Assignment: In the records below, find each line containing the word "tile" and copy it.

*** The records Section Begins ***

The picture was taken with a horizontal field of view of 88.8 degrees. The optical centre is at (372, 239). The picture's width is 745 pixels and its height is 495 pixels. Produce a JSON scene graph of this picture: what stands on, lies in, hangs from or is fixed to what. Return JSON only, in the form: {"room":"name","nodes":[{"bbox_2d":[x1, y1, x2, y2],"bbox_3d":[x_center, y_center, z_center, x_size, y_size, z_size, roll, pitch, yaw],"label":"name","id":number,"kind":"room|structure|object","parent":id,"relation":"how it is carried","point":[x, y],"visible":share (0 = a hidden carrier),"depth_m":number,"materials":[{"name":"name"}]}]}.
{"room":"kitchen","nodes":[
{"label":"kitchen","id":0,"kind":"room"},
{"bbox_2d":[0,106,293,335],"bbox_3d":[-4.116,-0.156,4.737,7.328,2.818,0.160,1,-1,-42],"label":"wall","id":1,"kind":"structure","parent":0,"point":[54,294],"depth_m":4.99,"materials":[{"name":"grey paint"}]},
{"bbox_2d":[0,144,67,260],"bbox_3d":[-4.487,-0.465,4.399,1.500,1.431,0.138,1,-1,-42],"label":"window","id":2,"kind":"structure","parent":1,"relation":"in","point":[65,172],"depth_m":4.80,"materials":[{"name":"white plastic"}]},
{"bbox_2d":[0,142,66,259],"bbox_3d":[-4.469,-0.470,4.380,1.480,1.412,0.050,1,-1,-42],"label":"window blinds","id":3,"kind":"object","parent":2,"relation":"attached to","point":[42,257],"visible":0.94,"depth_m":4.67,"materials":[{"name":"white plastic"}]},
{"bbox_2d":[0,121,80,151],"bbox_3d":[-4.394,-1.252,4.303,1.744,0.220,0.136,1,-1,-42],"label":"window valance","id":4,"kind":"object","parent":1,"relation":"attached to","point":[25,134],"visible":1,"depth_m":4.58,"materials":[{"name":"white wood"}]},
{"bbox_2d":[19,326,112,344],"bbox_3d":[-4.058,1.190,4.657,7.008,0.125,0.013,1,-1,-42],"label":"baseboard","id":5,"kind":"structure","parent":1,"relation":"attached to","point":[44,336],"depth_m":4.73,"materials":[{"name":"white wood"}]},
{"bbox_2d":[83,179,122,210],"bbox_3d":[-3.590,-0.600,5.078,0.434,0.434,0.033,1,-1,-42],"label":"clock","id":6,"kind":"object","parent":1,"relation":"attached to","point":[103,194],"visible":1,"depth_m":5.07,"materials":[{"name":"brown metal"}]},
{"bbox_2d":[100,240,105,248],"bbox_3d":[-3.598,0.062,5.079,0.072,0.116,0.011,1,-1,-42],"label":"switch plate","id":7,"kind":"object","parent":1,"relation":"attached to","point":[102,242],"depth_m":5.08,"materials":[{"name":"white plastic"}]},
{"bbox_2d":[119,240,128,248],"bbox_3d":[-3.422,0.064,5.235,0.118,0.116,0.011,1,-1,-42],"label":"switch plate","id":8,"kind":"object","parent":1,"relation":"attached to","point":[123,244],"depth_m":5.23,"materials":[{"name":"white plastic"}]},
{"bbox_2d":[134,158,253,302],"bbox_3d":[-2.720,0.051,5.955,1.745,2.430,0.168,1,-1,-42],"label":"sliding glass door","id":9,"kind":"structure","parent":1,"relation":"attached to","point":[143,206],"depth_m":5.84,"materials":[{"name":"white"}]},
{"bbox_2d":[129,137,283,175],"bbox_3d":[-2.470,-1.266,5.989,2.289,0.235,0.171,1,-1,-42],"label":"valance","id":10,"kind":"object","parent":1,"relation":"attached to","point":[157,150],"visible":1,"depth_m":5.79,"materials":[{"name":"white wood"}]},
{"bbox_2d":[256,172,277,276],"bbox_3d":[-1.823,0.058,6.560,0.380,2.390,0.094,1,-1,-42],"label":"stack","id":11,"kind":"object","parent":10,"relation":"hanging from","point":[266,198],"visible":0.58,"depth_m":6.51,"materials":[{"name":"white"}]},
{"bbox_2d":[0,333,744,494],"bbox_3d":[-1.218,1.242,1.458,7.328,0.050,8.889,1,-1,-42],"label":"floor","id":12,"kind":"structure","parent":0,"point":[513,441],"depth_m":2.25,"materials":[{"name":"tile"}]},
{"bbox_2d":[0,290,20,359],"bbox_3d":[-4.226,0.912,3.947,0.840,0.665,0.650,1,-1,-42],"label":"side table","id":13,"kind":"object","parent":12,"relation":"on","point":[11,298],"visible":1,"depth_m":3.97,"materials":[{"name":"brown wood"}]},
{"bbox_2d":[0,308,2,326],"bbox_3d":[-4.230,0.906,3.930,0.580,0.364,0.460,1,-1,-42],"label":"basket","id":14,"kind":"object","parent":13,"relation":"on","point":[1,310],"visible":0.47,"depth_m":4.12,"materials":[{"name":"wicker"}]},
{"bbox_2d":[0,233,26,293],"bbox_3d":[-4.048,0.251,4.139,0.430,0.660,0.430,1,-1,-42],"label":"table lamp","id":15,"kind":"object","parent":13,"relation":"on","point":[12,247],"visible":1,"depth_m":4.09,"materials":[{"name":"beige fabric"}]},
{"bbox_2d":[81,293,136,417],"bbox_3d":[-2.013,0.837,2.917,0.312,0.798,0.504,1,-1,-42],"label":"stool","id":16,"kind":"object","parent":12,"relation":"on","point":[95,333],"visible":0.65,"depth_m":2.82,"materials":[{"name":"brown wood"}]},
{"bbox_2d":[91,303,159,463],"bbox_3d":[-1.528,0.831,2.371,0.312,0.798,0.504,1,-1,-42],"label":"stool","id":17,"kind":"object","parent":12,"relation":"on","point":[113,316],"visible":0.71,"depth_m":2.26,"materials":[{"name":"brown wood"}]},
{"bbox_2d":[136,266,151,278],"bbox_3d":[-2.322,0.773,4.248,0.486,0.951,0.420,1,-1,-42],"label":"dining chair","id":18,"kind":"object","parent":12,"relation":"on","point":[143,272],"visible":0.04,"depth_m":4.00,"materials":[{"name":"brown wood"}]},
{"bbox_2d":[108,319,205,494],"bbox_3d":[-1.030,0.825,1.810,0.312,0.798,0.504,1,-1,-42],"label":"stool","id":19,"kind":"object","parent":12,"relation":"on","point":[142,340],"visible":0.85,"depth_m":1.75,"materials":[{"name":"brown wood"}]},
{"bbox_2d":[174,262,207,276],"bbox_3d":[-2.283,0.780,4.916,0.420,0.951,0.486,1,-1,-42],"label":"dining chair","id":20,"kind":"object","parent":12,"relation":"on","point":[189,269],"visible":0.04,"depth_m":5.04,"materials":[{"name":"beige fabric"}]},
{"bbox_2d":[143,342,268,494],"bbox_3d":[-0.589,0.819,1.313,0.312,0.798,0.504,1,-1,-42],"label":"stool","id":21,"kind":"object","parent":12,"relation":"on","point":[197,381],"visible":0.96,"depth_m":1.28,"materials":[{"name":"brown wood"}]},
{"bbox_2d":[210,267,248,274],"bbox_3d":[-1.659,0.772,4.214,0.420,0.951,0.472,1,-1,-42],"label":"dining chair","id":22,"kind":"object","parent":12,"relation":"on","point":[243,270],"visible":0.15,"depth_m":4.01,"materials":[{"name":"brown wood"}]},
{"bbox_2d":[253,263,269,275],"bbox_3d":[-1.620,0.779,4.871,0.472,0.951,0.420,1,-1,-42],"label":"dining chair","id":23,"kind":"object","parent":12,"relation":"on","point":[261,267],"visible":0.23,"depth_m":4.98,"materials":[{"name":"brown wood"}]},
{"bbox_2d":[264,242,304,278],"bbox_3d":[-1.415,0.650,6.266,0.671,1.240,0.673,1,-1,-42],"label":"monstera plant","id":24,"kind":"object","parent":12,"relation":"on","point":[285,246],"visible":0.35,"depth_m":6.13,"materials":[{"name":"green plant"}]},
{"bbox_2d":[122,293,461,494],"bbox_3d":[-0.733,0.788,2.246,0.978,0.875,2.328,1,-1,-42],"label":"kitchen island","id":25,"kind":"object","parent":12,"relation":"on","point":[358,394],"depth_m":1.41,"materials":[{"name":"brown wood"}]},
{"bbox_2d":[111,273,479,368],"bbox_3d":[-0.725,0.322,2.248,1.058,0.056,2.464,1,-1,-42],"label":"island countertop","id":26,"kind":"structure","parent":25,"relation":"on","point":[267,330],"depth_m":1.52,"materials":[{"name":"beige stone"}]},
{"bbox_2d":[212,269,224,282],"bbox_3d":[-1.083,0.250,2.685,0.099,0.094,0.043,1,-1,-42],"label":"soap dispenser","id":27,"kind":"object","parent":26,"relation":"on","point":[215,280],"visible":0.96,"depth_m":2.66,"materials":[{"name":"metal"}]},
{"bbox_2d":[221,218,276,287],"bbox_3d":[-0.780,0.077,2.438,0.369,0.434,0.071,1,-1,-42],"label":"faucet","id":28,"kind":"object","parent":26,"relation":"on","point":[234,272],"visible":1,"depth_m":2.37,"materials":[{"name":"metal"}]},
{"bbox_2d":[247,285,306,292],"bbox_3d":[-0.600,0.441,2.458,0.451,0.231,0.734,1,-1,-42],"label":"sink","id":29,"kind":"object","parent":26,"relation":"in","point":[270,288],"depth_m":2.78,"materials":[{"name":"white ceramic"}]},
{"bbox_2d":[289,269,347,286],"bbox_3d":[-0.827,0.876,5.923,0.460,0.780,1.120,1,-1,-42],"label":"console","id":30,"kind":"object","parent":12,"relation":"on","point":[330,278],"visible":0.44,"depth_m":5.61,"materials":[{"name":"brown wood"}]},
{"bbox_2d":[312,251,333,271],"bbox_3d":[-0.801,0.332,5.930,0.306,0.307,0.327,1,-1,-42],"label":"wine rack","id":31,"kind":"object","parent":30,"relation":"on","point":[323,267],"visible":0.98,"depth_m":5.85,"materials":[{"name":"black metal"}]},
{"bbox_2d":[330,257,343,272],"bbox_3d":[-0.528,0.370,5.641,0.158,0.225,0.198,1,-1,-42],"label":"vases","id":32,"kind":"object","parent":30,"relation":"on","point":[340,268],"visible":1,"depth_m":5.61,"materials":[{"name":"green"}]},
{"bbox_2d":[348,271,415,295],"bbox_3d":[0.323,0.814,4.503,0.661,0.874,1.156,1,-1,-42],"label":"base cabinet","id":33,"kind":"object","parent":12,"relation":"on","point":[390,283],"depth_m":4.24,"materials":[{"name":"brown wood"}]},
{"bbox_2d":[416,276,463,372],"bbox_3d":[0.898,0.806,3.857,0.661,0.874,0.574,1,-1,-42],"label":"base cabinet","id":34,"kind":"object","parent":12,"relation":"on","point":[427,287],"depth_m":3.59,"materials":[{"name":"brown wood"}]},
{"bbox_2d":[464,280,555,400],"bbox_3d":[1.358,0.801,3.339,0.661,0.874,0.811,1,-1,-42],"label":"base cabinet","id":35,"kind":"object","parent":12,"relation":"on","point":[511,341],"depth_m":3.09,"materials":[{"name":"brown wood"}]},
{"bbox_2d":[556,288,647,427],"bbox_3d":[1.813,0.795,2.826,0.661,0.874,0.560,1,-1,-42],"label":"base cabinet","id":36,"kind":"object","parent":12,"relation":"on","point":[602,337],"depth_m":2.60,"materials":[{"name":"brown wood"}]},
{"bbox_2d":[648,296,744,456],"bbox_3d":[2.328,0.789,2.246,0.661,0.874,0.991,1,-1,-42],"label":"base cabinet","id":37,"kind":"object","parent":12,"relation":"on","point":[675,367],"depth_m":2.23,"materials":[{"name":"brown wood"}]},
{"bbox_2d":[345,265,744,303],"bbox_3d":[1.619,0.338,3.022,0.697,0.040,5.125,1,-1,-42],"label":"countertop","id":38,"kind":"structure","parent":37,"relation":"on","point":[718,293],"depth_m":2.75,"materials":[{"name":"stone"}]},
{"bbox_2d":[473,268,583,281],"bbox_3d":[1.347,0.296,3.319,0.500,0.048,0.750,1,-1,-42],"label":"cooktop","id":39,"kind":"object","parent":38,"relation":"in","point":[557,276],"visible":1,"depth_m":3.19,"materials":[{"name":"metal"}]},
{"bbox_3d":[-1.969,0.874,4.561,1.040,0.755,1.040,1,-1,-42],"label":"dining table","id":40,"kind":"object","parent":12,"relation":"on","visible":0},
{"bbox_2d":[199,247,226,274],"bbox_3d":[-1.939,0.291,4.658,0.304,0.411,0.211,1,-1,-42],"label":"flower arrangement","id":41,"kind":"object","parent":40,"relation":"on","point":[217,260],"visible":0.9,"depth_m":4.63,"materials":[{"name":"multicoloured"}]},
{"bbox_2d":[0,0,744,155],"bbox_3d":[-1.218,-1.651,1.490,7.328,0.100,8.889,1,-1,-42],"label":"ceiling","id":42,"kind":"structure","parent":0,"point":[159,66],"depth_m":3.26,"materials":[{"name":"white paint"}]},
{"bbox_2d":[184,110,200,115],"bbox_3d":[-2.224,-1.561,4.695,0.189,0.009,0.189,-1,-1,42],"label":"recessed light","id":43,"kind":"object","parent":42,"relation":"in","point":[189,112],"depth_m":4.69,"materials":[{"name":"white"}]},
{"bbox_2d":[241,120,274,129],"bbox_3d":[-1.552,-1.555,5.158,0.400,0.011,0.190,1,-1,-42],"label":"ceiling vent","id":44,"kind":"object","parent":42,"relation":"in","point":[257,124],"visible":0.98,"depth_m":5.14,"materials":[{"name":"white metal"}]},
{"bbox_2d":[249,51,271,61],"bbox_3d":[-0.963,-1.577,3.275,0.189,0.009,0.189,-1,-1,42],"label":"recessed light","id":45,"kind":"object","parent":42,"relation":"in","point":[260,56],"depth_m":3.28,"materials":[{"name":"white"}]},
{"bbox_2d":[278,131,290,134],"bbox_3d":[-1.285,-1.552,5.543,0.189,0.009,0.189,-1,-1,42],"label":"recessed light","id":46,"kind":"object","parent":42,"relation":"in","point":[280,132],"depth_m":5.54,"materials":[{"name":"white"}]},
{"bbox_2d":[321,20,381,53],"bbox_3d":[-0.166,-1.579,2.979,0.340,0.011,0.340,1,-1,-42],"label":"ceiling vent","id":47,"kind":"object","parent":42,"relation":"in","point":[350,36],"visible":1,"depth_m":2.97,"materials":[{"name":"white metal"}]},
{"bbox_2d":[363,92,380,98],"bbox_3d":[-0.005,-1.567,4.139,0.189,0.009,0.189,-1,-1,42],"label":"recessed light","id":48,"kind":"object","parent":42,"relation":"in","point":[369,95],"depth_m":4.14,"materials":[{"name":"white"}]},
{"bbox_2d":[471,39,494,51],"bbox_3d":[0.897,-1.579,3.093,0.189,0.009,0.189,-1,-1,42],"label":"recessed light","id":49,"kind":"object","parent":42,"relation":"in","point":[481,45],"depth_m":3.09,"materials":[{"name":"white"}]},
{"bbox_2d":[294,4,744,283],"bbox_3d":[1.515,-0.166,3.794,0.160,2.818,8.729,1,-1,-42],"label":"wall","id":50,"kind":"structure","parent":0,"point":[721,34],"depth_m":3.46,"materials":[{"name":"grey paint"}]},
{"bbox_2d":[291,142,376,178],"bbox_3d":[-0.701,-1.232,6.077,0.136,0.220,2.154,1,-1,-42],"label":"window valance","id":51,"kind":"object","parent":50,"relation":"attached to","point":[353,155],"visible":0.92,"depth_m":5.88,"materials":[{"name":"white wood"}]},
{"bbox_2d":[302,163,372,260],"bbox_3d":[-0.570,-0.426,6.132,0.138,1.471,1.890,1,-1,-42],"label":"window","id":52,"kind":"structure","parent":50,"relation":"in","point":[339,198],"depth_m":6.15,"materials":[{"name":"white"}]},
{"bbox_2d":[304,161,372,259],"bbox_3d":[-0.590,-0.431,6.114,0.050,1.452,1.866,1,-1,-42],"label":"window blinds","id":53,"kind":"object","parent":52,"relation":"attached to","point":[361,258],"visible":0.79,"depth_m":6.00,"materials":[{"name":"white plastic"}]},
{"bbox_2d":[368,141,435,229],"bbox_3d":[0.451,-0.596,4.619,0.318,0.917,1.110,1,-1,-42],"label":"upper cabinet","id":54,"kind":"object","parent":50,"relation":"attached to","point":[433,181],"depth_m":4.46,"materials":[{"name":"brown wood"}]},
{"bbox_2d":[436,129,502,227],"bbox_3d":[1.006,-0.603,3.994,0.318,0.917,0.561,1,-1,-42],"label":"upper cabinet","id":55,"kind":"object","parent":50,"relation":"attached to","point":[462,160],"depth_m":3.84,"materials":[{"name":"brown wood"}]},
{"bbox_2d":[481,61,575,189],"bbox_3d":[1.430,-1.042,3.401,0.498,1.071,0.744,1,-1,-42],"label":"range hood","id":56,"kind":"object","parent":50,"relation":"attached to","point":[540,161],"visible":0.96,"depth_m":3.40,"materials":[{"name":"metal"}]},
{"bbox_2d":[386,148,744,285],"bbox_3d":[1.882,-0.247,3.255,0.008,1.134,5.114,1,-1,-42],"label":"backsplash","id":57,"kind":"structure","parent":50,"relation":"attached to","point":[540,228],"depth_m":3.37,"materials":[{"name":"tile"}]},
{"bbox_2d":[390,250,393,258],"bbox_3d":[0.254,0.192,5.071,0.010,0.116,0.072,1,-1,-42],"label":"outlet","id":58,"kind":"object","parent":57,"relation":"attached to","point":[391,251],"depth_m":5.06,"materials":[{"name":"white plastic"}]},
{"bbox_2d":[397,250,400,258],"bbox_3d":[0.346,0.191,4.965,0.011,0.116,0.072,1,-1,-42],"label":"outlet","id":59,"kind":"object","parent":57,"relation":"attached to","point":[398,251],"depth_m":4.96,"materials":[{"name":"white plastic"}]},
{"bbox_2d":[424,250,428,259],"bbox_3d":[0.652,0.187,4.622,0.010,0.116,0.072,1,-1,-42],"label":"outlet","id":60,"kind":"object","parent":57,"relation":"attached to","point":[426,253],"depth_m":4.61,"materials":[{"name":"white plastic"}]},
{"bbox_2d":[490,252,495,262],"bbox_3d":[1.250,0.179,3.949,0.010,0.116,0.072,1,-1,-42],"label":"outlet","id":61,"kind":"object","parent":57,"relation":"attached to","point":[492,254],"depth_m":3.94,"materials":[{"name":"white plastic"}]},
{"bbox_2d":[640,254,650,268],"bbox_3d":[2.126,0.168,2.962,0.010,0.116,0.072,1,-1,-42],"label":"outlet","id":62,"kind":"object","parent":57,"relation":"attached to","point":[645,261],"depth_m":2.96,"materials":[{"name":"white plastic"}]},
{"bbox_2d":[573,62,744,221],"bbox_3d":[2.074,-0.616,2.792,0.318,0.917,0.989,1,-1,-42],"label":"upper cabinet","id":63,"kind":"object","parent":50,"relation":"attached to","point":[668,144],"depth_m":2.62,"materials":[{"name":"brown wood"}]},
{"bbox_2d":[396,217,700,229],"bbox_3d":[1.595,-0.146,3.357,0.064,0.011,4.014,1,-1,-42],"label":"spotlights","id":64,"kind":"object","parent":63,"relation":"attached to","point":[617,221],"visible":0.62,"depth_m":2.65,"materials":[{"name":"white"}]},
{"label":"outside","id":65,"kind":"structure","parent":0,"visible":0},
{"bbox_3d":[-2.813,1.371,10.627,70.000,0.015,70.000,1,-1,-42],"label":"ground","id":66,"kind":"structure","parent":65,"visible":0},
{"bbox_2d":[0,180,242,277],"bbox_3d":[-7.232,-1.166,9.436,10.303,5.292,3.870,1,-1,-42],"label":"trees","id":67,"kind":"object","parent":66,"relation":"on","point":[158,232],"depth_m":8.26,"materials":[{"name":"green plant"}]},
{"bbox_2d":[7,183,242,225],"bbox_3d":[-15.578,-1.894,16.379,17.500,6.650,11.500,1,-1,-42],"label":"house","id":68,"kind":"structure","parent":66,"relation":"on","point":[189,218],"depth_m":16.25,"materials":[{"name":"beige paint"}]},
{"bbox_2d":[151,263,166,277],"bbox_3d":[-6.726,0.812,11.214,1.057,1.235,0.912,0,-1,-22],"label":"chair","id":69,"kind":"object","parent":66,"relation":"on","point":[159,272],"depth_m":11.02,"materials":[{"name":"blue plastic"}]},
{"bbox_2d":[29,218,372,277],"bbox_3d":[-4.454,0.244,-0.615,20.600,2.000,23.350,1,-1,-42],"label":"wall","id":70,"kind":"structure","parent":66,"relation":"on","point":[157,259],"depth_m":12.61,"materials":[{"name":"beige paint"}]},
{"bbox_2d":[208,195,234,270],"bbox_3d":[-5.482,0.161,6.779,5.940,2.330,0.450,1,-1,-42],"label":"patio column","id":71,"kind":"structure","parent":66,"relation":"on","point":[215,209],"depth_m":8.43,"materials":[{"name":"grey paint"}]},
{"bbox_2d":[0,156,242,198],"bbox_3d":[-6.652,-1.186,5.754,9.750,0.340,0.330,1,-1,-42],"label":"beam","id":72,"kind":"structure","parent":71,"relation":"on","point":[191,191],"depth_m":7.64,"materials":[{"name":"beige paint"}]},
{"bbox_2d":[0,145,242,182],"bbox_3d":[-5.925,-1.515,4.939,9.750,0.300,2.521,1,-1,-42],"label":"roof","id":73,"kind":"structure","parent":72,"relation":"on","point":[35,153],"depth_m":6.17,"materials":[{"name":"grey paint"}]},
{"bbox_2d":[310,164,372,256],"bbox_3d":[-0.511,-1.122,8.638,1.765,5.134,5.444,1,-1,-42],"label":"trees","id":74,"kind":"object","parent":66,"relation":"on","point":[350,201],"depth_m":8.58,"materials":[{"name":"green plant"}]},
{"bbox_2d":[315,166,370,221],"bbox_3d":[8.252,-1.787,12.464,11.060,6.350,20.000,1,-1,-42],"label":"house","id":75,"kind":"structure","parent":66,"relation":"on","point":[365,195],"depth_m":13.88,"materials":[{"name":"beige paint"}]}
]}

*** The records Section Ends ***

Task result:
{"bbox_2d":[0,333,744,494],"bbox_3d":[-1.218,1.242,1.458,7.328,0.050,8.889,1,-1,-42],"label":"floor","id":12,"kind":"structure","parent":0,"point":[513,441],"depth_m":2.25,"materials":[{"name":"tile"}]},
{"bbox_2d":[386,148,744,285],"bbox_3d":[1.882,-0.247,3.255,0.008,1.134,5.114,1,-1,-42],"label":"backsplash","id":57,"kind":"structure","parent":50,"relation":"attached to","point":[540,228],"depth_m":3.37,"materials":[{"name":"tile"}]},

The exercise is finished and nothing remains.